Records from a data collection
Start of Block
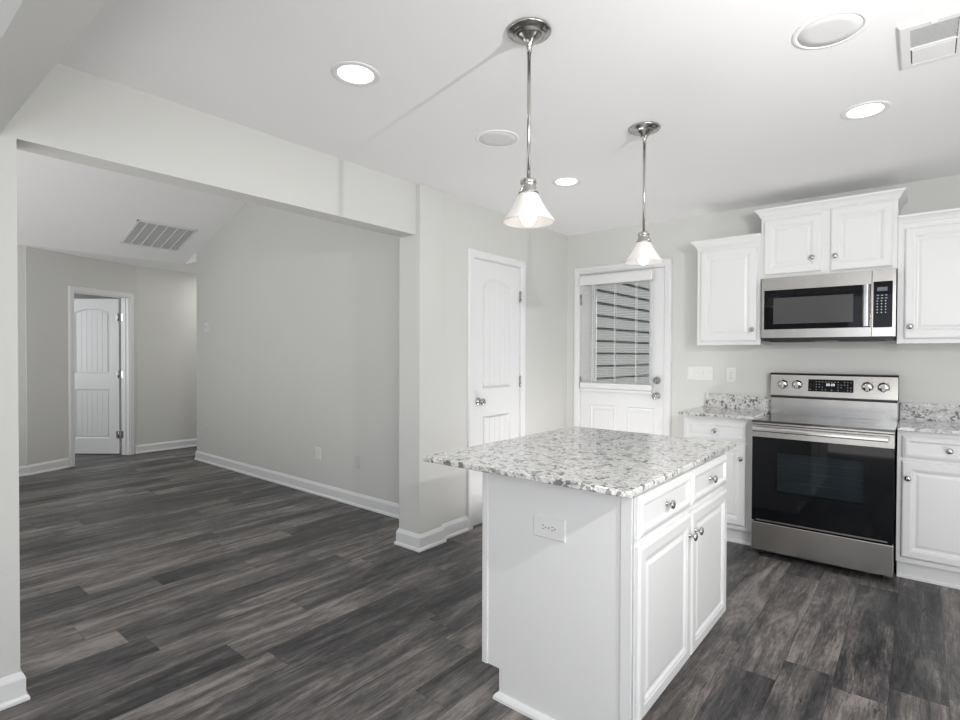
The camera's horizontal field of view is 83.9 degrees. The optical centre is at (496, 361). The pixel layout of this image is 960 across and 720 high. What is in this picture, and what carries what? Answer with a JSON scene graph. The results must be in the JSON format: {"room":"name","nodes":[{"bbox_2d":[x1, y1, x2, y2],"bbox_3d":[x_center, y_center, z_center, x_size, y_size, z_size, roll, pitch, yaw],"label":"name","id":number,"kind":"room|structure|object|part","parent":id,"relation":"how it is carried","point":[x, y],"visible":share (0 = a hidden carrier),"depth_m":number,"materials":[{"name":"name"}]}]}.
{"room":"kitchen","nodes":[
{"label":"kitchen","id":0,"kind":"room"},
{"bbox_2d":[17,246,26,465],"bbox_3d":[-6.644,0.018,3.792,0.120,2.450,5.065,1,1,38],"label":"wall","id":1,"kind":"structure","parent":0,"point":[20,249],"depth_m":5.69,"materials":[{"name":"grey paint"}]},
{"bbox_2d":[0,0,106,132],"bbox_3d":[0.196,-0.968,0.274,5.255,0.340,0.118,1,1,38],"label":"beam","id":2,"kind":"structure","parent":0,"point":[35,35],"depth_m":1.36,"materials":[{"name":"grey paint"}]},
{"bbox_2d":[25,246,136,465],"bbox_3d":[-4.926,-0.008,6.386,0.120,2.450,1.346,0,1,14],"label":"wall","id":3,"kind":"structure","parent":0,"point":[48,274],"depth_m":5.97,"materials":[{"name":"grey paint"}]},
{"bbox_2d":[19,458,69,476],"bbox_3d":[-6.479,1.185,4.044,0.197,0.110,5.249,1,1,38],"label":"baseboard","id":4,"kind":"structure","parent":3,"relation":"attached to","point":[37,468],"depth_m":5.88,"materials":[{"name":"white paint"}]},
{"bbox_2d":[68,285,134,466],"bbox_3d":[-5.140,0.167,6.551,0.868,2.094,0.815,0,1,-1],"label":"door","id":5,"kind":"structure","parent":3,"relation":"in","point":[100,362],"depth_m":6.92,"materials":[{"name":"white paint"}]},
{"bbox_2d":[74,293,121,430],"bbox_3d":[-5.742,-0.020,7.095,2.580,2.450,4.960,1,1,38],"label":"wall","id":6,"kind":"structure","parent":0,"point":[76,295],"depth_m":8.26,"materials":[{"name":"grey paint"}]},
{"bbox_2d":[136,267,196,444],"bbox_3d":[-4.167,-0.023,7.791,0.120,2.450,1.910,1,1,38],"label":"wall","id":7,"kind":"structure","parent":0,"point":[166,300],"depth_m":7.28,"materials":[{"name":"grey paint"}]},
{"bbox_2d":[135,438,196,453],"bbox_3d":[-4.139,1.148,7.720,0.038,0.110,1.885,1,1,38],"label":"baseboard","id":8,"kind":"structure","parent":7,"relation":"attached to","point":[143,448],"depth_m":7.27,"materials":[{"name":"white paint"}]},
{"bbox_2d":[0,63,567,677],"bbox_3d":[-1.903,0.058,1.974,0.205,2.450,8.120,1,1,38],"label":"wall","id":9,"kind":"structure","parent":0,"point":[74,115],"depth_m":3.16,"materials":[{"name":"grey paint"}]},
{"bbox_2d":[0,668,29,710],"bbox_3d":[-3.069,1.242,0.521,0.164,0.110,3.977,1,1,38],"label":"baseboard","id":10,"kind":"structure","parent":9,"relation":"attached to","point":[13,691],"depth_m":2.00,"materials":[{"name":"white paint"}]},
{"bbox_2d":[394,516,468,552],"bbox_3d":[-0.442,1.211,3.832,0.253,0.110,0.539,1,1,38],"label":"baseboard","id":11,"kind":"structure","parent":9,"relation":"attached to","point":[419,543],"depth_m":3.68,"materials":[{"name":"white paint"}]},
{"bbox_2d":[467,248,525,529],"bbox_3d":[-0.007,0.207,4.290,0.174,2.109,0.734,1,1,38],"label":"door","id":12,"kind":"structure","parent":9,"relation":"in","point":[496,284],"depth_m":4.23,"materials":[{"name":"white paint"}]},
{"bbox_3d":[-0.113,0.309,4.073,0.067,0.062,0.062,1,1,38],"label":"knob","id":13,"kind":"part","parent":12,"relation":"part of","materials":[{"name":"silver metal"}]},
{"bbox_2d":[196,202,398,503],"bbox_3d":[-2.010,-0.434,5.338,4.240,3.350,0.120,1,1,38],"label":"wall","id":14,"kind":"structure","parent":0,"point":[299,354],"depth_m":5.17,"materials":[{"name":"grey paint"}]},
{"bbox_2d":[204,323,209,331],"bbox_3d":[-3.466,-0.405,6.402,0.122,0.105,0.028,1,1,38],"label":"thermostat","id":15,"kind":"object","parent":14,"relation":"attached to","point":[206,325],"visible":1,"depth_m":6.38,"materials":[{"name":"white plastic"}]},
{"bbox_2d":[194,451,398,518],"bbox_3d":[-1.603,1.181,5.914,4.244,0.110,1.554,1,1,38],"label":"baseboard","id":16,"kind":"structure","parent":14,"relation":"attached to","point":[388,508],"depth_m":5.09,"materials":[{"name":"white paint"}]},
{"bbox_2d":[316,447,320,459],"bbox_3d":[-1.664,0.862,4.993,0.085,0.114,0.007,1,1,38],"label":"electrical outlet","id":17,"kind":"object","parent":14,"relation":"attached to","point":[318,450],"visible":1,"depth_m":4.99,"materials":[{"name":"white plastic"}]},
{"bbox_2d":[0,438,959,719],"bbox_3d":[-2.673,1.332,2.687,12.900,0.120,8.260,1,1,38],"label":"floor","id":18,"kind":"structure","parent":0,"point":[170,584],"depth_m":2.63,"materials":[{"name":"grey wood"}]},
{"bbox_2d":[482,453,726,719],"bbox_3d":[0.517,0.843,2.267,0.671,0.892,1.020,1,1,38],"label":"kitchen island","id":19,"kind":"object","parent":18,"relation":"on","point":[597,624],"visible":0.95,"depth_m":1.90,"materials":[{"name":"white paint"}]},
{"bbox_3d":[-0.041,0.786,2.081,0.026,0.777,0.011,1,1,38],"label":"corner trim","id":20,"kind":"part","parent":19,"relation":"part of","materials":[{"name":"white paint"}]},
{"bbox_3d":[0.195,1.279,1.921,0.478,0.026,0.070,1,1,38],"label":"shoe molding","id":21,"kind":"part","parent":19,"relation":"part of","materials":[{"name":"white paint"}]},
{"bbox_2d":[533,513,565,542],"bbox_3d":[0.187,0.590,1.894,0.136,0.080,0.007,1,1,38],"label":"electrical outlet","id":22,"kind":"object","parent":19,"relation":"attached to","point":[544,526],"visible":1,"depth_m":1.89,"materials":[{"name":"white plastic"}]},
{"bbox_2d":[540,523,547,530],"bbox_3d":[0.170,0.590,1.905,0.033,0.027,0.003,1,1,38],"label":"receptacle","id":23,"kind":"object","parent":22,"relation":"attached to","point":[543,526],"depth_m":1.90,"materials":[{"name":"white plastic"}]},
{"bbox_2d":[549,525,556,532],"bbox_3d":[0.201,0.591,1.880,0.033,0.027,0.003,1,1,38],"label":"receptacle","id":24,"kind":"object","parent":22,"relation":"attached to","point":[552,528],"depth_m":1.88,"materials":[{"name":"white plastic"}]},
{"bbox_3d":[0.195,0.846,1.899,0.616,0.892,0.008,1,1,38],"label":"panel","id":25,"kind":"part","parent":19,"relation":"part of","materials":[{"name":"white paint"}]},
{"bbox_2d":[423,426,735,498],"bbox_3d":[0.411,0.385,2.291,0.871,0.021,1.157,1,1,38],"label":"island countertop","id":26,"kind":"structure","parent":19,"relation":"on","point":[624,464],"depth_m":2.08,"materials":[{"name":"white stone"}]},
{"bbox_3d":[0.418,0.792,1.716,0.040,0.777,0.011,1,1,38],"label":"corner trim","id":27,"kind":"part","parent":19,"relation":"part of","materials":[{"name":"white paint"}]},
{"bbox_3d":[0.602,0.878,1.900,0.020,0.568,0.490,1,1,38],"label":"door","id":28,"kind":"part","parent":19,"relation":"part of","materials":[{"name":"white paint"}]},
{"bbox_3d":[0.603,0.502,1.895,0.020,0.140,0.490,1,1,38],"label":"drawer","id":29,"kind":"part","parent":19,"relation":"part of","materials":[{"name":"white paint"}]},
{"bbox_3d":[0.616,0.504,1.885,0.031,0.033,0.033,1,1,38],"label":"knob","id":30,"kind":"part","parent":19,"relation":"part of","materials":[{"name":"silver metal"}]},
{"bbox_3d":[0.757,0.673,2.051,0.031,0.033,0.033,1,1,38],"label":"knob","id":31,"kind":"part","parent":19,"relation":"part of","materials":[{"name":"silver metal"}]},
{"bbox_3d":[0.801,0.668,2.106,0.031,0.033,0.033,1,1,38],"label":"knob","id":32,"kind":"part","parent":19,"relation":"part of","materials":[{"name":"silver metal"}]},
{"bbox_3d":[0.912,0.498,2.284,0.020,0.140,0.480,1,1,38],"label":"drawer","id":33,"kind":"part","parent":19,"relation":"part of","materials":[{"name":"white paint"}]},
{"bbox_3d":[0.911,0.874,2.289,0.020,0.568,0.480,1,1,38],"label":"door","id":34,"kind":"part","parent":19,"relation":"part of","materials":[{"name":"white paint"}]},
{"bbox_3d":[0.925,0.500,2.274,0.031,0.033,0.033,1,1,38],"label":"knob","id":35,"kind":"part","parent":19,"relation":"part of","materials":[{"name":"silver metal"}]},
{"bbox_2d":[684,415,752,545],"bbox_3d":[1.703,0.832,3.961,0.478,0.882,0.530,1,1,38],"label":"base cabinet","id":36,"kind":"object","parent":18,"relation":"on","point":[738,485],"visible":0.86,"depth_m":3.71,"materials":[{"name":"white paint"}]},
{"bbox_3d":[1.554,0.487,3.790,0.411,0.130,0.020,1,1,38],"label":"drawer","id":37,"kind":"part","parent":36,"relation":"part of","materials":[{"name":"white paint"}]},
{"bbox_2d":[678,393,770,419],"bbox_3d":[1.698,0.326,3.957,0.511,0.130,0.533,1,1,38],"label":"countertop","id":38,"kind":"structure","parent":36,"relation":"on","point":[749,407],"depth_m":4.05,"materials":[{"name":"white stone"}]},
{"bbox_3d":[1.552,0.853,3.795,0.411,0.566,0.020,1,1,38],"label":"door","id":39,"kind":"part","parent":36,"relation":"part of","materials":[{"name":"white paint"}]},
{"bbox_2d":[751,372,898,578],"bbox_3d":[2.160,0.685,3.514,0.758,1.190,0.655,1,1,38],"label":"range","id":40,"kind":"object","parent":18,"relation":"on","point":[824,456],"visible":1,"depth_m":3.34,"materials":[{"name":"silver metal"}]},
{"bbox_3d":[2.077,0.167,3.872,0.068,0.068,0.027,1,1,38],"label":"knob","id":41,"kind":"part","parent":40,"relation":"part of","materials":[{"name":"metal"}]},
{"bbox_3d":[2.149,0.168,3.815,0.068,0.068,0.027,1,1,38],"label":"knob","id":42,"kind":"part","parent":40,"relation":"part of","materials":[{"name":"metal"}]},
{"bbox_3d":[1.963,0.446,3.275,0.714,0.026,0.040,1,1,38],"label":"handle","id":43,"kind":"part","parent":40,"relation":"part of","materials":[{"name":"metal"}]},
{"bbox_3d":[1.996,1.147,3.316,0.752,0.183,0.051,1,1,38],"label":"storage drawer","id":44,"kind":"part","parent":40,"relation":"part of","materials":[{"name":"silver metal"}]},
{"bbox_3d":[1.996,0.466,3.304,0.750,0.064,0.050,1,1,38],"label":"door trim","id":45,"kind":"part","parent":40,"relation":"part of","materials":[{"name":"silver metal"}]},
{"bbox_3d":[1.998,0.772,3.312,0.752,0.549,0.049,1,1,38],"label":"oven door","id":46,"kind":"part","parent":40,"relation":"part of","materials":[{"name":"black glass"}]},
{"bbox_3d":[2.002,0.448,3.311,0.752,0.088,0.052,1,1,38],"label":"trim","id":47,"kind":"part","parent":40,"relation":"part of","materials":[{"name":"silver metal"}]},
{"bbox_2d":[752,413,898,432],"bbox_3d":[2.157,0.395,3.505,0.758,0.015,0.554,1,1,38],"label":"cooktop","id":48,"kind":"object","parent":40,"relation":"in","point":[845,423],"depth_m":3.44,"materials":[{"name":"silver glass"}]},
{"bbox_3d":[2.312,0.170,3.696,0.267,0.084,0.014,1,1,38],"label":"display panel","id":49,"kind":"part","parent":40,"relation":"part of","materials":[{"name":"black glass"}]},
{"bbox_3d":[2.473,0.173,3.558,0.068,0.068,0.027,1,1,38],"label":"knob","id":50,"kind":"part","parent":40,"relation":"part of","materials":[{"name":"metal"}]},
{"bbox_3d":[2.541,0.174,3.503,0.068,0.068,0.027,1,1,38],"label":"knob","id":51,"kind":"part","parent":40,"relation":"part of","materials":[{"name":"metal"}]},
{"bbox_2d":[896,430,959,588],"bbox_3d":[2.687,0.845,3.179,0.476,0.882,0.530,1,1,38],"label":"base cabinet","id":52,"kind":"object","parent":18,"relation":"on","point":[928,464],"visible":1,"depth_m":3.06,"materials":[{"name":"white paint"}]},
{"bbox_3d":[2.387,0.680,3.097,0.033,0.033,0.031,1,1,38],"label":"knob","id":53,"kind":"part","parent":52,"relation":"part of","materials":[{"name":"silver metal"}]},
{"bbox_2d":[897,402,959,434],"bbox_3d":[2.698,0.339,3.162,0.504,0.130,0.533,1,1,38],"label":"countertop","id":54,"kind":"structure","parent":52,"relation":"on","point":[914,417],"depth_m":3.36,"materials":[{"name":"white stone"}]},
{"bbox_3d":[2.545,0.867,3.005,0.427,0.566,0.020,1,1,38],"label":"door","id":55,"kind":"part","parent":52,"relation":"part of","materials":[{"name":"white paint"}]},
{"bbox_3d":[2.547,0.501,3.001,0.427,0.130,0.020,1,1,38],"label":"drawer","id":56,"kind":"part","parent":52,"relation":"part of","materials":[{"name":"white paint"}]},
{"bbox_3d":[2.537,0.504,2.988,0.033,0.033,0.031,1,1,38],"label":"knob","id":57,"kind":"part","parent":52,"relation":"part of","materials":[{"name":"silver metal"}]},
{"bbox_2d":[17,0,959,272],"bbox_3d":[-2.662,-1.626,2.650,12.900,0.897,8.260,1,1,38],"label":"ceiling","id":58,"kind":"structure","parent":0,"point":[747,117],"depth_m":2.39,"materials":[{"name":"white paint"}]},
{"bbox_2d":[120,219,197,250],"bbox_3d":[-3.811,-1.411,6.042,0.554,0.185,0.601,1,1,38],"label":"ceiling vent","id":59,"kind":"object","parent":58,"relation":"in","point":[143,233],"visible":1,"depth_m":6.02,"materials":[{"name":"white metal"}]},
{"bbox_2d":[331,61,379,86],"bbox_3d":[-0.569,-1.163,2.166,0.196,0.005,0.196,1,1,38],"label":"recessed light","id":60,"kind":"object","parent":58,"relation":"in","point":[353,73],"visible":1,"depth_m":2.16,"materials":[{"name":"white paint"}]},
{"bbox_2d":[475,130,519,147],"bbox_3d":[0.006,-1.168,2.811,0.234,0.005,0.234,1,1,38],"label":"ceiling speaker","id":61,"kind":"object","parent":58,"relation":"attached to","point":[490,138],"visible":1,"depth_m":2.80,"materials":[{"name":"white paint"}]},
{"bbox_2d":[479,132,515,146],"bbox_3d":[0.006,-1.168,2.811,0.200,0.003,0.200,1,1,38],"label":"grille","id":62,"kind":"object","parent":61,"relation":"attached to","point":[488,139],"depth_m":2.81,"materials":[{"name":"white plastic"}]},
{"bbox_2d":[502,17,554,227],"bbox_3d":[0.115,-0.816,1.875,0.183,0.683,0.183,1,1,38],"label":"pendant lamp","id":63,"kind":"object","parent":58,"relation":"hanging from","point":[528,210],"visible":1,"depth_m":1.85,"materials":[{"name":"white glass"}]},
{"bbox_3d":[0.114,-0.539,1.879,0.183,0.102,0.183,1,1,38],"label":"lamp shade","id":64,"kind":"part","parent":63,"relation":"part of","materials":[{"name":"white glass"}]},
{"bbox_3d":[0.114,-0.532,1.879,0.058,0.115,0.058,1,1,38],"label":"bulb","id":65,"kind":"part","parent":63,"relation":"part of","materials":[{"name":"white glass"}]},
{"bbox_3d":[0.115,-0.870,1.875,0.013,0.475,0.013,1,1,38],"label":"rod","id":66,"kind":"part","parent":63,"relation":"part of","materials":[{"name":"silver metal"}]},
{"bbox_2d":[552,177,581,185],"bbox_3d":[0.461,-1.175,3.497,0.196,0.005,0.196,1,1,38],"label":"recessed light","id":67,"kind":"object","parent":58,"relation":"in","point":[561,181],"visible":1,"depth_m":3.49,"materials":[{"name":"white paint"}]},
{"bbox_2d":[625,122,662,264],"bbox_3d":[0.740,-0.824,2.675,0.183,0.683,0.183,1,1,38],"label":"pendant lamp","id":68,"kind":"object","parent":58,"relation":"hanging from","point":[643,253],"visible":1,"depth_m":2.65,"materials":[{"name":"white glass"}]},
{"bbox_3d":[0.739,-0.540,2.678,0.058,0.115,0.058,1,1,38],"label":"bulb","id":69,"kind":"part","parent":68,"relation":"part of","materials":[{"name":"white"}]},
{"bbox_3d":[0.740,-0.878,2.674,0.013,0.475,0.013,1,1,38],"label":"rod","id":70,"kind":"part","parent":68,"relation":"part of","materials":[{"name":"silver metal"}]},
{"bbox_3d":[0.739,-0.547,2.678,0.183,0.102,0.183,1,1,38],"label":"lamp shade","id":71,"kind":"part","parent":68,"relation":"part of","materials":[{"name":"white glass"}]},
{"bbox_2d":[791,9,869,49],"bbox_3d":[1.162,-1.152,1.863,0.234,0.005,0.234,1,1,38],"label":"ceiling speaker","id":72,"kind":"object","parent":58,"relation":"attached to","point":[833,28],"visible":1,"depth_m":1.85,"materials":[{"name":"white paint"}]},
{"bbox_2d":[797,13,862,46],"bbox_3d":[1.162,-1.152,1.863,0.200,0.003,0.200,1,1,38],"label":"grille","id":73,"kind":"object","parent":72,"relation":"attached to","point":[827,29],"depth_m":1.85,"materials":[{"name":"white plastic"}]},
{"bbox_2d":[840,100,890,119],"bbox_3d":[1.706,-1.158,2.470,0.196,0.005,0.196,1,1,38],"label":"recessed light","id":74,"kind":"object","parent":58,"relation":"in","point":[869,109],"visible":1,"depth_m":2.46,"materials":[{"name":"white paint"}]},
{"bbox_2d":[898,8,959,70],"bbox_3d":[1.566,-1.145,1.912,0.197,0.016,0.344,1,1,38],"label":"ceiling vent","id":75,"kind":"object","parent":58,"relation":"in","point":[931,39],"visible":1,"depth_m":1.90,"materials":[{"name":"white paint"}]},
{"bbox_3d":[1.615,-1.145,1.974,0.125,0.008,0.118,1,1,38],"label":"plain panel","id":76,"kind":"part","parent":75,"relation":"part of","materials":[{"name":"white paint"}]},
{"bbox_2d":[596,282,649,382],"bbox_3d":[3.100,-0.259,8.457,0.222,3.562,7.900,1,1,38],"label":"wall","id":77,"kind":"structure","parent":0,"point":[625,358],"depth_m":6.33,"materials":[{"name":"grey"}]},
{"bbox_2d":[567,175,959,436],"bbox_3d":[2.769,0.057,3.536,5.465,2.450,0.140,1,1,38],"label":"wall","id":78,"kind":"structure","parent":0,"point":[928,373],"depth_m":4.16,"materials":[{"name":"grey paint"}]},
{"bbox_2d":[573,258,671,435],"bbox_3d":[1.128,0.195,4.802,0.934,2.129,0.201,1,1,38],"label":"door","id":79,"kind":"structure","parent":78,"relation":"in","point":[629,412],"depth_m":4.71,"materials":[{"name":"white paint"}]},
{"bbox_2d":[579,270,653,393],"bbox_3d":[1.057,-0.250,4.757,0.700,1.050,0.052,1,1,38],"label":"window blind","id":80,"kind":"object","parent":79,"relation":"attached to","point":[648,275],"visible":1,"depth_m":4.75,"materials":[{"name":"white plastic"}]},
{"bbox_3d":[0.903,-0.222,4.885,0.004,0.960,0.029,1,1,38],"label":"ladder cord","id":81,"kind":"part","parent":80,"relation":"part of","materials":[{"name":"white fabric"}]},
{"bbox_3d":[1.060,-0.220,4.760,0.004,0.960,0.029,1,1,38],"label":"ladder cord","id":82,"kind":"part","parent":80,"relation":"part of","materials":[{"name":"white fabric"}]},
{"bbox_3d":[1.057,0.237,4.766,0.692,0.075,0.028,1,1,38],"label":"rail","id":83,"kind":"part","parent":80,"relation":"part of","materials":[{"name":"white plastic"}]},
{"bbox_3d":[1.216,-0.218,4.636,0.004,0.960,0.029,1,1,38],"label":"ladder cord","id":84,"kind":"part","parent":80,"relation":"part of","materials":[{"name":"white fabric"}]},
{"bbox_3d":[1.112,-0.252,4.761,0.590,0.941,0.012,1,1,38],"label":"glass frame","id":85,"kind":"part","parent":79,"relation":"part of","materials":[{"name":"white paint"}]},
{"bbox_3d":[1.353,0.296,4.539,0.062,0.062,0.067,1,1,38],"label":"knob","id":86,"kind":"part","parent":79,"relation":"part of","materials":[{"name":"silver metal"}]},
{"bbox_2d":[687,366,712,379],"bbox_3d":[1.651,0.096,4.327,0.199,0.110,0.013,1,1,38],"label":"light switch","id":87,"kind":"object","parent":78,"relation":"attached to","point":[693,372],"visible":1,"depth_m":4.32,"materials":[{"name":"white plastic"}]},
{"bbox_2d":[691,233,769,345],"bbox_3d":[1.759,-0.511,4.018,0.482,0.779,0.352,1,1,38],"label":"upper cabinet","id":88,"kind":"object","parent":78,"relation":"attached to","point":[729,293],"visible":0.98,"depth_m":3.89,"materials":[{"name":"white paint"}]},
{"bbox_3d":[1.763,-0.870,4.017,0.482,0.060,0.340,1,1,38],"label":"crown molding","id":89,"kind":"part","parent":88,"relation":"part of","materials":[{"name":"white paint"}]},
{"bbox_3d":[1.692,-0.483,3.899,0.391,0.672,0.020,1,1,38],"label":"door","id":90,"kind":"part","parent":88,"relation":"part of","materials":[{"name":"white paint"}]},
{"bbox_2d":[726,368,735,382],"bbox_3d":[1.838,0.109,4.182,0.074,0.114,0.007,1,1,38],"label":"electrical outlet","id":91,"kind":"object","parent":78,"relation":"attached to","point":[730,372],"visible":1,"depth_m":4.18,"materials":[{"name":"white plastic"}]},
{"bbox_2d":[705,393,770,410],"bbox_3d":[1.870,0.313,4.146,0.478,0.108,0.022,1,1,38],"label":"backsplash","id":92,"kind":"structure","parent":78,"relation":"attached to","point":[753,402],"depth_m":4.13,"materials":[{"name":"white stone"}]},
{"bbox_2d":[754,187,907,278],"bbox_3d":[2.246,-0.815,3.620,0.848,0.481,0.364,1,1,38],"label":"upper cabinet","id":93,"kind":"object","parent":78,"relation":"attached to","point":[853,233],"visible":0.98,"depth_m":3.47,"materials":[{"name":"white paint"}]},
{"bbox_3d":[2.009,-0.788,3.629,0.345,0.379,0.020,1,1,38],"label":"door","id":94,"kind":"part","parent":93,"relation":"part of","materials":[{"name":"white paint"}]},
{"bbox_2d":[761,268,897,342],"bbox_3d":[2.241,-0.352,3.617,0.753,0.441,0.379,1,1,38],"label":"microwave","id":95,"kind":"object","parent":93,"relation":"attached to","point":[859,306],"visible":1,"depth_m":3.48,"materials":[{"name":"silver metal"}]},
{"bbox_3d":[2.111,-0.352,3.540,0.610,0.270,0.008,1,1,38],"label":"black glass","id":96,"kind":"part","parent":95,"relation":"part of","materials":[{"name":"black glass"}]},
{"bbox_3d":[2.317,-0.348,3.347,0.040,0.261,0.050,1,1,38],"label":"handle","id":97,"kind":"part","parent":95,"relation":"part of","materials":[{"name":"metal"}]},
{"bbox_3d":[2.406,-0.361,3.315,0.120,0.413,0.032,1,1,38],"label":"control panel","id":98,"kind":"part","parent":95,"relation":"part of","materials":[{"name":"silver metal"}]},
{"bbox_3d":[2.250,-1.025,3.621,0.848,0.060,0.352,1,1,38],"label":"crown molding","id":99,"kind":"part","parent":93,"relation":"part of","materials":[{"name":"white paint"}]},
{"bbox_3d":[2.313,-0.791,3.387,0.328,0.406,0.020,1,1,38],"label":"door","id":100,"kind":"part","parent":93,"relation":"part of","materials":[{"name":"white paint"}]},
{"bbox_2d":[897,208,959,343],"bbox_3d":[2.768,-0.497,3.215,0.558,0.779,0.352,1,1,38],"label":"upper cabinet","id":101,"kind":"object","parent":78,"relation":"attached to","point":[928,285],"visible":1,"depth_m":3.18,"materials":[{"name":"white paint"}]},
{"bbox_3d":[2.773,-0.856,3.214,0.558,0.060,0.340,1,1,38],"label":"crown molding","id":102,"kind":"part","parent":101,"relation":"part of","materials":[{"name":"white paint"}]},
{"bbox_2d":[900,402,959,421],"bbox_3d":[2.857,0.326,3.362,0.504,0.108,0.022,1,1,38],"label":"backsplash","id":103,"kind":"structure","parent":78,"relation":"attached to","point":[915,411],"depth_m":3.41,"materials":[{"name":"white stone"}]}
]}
End of Block
__Directions for this task__.
Copy every line of the data that carries the word "molding".

__Your solution__.
{"bbox_3d":[0.195,1.279,1.921,0.478,0.026,0.070,1,1,38],"label":"shoe molding","id":21,"kind":"part","parent":19,"relation":"part of","materials":[{"name":"white paint"}]},
{"bbox_3d":[1.763,-0.870,4.017,0.482,0.060,0.340,1,1,38],"label":"crown molding","id":89,"kind":"part","parent":88,"relation":"part of","materials":[{"name":"white paint"}]},
{"bbox_3d":[2.250,-1.025,3.621,0.848,0.060,0.352,1,1,38],"label":"crown molding","id":99,"kind":"part","parent":93,"relation":"part of","materials":[{"name":"white paint"}]},
{"bbox_3d":[2.773,-0.856,3.214,0.558,0.060,0.340,1,1,38],"label":"crown molding","id":102,"kind":"part","parent":101,"relation":"part of","materials":[{"name":"white paint"}]},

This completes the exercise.